Material shown START
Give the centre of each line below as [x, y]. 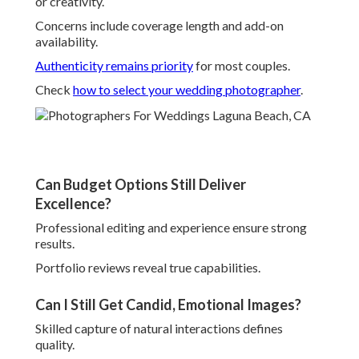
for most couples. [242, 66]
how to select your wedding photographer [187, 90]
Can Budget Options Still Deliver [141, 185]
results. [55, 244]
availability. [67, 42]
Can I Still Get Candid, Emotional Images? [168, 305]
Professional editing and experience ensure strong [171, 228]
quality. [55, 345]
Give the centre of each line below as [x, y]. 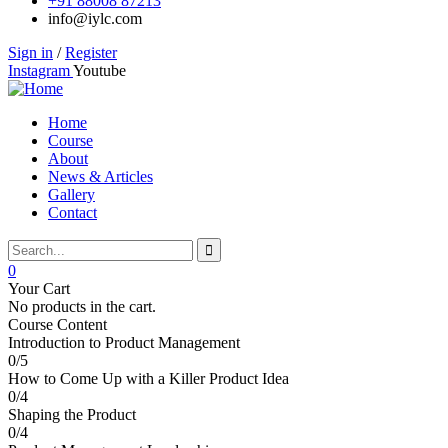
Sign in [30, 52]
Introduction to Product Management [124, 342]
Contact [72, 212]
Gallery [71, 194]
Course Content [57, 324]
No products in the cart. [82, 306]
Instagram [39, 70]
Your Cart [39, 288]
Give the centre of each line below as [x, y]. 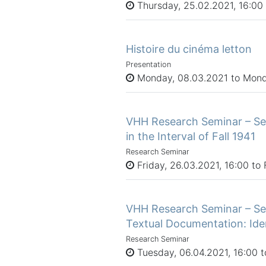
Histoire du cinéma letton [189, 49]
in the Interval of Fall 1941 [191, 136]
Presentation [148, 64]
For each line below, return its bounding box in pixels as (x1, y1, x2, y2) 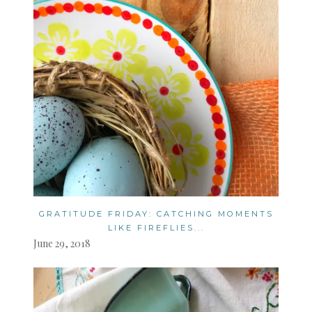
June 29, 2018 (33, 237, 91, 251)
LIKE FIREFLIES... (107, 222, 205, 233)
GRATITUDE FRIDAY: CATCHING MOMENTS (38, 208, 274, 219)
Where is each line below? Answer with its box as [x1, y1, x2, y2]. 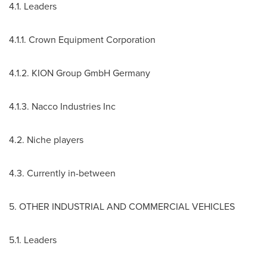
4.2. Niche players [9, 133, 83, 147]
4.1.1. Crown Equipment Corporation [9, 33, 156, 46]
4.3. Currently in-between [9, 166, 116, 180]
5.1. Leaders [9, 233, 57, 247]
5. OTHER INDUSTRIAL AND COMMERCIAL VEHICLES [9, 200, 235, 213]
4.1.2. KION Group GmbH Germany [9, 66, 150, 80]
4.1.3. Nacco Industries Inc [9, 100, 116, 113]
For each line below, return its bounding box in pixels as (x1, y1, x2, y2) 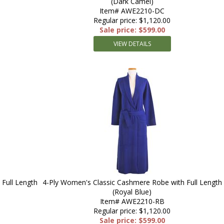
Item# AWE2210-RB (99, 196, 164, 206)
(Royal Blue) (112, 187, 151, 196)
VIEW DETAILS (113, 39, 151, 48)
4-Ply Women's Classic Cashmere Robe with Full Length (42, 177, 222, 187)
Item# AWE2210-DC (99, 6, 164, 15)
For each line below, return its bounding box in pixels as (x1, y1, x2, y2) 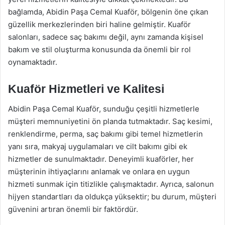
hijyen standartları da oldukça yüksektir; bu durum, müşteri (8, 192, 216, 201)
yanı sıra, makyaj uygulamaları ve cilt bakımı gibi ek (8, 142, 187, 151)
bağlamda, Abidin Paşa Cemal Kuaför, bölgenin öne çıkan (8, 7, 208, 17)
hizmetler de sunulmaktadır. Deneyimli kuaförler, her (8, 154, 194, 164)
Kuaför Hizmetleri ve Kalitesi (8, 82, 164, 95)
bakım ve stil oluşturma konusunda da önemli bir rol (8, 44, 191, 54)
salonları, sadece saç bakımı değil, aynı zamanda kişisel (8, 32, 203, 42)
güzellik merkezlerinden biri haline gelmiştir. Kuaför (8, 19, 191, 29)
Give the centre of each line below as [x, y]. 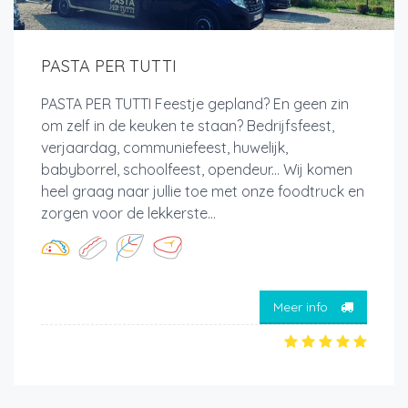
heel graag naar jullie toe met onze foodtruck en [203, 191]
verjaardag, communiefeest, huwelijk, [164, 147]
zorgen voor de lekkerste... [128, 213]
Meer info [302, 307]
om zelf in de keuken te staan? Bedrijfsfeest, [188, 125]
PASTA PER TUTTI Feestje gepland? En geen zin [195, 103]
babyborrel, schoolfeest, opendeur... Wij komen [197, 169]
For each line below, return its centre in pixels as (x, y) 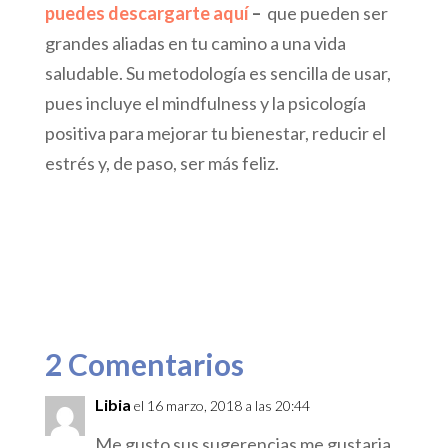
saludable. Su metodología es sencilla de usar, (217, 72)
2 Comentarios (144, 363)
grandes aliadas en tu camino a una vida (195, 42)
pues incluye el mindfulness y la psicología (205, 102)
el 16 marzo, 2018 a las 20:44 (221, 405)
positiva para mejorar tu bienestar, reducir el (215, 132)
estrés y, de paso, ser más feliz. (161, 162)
Material shown END
Material shown START
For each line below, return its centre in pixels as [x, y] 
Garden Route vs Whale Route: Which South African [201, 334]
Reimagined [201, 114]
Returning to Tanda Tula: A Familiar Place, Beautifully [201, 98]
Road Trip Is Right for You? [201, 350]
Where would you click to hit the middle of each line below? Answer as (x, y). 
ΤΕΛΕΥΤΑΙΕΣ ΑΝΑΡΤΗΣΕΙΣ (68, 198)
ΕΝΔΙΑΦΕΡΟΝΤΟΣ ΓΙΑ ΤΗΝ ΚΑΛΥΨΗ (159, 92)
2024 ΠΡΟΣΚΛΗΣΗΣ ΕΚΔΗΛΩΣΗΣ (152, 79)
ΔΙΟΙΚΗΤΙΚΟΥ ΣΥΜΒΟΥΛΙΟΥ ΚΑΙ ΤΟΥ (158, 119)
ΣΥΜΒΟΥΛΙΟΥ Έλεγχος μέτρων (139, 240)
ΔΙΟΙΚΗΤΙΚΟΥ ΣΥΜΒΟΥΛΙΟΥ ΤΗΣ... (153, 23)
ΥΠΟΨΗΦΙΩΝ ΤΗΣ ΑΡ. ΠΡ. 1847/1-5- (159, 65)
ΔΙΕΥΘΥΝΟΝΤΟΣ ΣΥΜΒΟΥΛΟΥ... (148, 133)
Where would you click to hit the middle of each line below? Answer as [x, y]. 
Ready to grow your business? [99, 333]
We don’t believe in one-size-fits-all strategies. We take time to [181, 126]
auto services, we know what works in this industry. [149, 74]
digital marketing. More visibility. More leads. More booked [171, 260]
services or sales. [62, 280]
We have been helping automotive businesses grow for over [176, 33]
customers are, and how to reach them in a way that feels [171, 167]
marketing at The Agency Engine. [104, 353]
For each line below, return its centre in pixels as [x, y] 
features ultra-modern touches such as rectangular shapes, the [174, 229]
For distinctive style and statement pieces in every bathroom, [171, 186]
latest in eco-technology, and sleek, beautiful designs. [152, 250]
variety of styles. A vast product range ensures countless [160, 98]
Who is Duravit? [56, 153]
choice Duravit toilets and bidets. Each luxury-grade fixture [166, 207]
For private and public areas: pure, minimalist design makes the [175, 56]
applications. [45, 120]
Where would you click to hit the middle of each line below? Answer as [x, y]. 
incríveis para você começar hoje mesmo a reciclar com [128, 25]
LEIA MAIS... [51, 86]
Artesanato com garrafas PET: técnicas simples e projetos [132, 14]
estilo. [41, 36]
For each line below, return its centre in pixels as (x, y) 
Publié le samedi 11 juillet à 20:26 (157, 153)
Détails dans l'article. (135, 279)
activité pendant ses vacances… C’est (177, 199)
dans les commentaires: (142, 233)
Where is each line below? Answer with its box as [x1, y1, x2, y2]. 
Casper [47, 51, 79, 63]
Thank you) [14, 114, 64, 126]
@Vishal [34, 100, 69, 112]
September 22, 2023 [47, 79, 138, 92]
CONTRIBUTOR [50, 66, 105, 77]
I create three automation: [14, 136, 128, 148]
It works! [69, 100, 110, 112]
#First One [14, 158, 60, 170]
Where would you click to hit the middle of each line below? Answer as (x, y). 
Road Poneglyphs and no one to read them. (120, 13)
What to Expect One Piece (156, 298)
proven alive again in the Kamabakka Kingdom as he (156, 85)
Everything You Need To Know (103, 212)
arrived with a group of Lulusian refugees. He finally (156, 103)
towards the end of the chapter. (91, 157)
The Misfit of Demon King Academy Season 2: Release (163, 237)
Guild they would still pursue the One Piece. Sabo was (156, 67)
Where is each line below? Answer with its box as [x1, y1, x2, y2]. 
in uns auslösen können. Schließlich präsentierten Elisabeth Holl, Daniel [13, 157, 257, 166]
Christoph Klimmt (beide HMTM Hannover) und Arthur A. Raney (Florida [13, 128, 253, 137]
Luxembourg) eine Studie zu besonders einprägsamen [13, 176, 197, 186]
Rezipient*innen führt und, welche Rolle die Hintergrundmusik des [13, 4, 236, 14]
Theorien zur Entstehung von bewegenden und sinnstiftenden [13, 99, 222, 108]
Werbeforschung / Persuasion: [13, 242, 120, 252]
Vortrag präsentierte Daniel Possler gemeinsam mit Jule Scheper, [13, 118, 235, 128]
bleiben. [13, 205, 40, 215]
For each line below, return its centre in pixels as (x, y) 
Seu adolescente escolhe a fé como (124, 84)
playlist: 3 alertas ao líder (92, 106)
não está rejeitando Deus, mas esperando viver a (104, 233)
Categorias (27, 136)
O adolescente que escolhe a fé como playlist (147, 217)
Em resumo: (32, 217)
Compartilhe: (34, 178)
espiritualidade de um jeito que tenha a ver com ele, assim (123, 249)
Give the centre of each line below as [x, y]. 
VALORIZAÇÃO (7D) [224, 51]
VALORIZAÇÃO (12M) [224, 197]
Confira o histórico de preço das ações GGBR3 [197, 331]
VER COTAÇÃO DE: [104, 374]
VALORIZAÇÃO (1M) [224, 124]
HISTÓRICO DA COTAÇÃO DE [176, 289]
Material shown END
All lines that contain the word "como" should be copied from the listing.

- Expected answer -
Seu adolescente escolhe a fé como (124, 84)
O adolescente que escolhe a fé como playlist (147, 217)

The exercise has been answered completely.